Once she started in 2011, she said, she knew that she had more to say.

“The words just kept flowing out of me. I was inspired by everything — books I’ve read, music I’ve heard, people I know, even the clothes I see people in,” she said. “I shared [the poems] with friends and family, and eventually started publishing them online. People really seemed to like them, and I kept writing, and it’s just worked out so well.”

Debrosse won a number of awards, including several from PoetryNation, an online community that provides a platform for amateur poets to share their work and awards cash prizes for outstanding work. Her poems attracted the attention of publishers, and she signed a deal with Tate Publishing to produce her first volume in 2014.

Debrosse insists that she did not do it alone. She was born in Haiti in 1960. She immigrated to Long Island at the age of 13, six years after her father moved to the United States. She was the seventh of 13 children, and said that while such a large family presented its share of challenges, it was a blessing. She had enough siblings to start a family band, which served as her first foray into creative writing.

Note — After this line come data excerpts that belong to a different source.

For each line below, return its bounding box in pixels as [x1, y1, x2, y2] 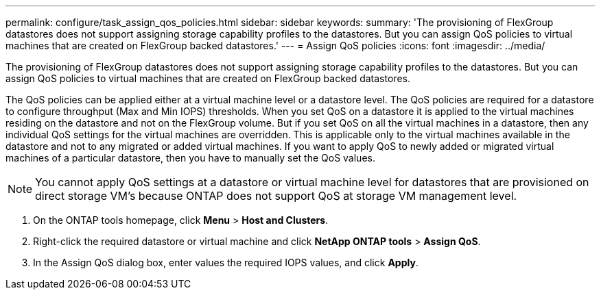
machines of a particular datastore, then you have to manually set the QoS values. [5, 152, 375, 164]
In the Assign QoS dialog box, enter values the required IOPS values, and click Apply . [33, 257, 419, 268]
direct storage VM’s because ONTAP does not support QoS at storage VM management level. [35, 189, 517, 203]
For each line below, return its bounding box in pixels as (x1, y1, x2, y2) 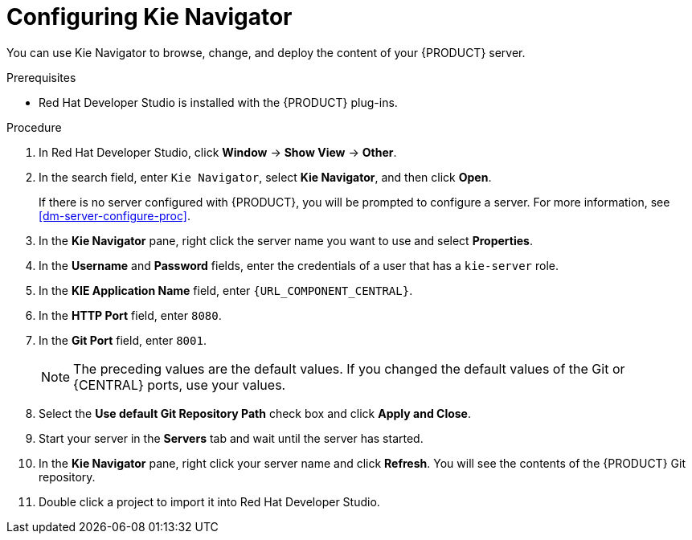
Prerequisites (6, 70, 76, 84)
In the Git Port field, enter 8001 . (39, 333, 207, 347)
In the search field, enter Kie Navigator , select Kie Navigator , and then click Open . (39, 170, 492, 184)
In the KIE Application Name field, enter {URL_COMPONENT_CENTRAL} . (39, 283, 413, 297)
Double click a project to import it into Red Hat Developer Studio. (39, 494, 380, 509)
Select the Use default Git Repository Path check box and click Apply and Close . (39, 406, 471, 420)
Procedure (6, 120, 62, 134)
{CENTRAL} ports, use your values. (73, 376, 286, 393)
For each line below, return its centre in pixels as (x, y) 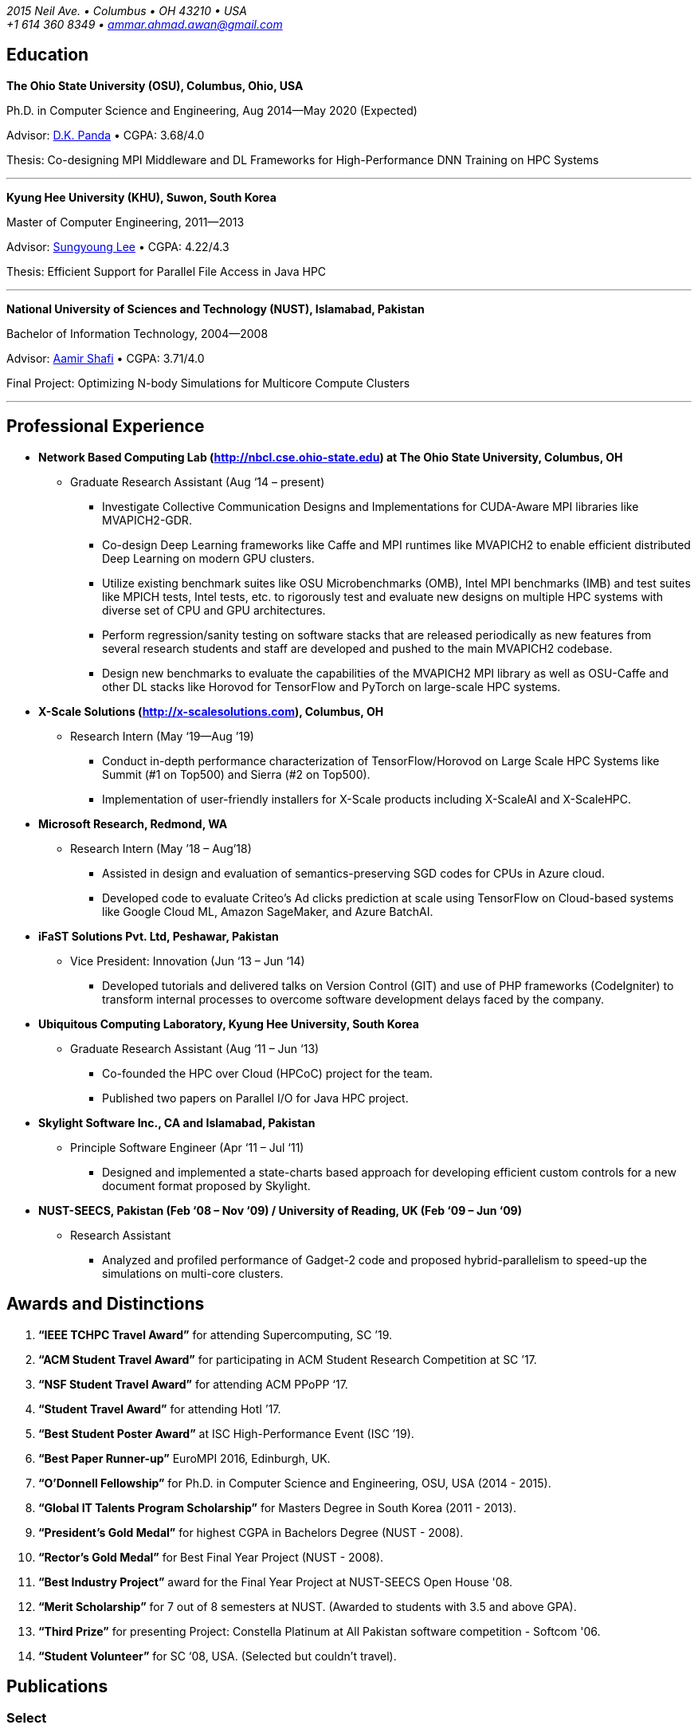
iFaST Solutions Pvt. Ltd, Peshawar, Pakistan (159, 936)
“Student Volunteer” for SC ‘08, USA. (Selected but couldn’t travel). (218, 1656)
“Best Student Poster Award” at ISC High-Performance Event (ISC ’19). (226, 1433)
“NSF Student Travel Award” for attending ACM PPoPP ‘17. (193, 1384)
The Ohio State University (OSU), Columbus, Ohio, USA (155, 85)
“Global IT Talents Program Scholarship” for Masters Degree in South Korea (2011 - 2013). (277, 1507)
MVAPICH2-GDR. (147, 520)
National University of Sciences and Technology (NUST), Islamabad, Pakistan (216, 308)

"I started writing poems as a teenager,” she said. “I wrote all the lyrics and sang all the songs. I wrote poems all through my teenage years, but stopped as I grew older. That day [in 2011] I sat down and wrote 'An Ode to Haiti' as a remembrance of my home."

Debrosse said that in her poetry, like in her life, the support of her family has been crucial. They provided constant support and made the transition to a new home much easier.